- Nearest city: Santo Amaro da Imperatriz, Santa Catarina
- Coordinates: 27°37′34″S 48°52′52″W﻿ / ﻿27.626°S 48.881°W
- Area: 27.7 hectares (68 acres)
- Designation: Private natural heritage reserve
- Created: 4 May 2005
- Administrator: Teixeira family

= Rio das Lontras Private Natural Heritage Reserve =

Private natural heritage reserve in Brazil

The Rio das Lontras Private Natural Heritage Reserve (Reserva Particular do Patrimônio Natural Rio das Lontras) is a private natural heritage reserve in the state of Santa Catarina, Brazil.

==Location==

The Rio das Lontras (Note: Rio das Lontras means "Otter River". The logo of the reserve is an otter drawn by cartoonist Ziraldo Alves Pinto. The original name was RPPN PT after the names of the proprietors, Pimentel and Teixeira. The cartoonist asked for a name he could illustrate.
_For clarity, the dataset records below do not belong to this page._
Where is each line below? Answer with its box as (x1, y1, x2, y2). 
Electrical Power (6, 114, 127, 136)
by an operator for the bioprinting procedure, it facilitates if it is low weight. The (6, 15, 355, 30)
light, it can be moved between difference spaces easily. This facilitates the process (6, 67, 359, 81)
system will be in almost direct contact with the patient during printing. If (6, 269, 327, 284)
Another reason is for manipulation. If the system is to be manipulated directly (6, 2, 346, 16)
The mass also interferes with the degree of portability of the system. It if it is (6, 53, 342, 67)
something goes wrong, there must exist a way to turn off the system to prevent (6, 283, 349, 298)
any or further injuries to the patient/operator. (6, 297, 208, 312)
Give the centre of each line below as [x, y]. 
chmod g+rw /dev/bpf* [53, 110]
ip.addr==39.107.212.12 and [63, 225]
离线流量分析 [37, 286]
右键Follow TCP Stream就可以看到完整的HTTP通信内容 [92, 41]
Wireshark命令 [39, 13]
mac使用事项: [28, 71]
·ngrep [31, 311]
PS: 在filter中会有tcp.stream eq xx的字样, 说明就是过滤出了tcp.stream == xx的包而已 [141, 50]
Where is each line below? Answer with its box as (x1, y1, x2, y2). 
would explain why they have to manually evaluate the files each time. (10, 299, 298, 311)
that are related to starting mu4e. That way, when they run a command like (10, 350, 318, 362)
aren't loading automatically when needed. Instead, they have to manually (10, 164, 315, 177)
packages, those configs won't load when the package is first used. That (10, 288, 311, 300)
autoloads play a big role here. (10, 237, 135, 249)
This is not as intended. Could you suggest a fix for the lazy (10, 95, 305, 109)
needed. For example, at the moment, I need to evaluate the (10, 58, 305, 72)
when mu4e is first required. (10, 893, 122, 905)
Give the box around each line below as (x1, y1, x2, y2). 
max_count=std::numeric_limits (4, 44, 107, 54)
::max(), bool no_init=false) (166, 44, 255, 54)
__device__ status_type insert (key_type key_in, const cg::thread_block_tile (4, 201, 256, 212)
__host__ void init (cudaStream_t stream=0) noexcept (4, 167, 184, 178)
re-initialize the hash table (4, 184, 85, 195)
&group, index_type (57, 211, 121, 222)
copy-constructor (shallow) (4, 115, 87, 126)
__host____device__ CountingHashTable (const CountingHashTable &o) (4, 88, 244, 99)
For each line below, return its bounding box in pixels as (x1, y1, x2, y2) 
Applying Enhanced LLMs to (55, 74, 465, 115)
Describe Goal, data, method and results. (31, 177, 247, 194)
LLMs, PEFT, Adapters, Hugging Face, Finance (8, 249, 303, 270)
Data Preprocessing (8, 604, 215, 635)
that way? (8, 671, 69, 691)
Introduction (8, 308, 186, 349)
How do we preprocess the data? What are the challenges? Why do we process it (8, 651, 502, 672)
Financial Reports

Otters were often seen bathing in the river that skirts the reserve, so the reserve was given its present name.) Private Natural Heritage Reserve was created by decree on 3 April 2005, modified on 14 May 2009.
The decree creating the reserve, which had not yet been surveyed, said it had 23 ha.
After a survey, the modified decree of May 2009 gave its area as 27.7 ha.
It includes land in the municipalities of São Pedro de Alcântara and Águas Mornas in the state of Santa Catarina.

The average elevation is 300 m above sea level.
Re reserve's streams supply the Forquilhas River, a tributary of the Cubatão River.
Average temperatures range from 16 to 25 C with an average of 20.5 C.
Annual rainfall is 1390 mm with no dry period but more rain in January and February.

==Environment==

The reserve covers a fragment of the Atlantic Forest biome.
It has rugged terrain with very well preserved dense montane rainforest and has a rich variety of trees, orchids, ferns and other flora.
Fauna include anteaters, raccoons, coatis, armadillos, skunks, opossum, hedgehogs, squirrels, howler monkeys, ocelots, pumas and otters. Birds include weavers, toucans, woodpeckers, tanagers, jays, thrushes, ibises and hummingbirds.

==Conservation==

The objectives are to preserve the environment and enable scientific research and environmental education.
The proprietors make a small income from sale of T-shirts.
The reserve is close to the Serra do Tabuleiro State Park to the south, which has more than 90000 ha of protected land, and is part of the mosaic of ecosystems and ecological corridors of great importance for maintenance of biological diversity.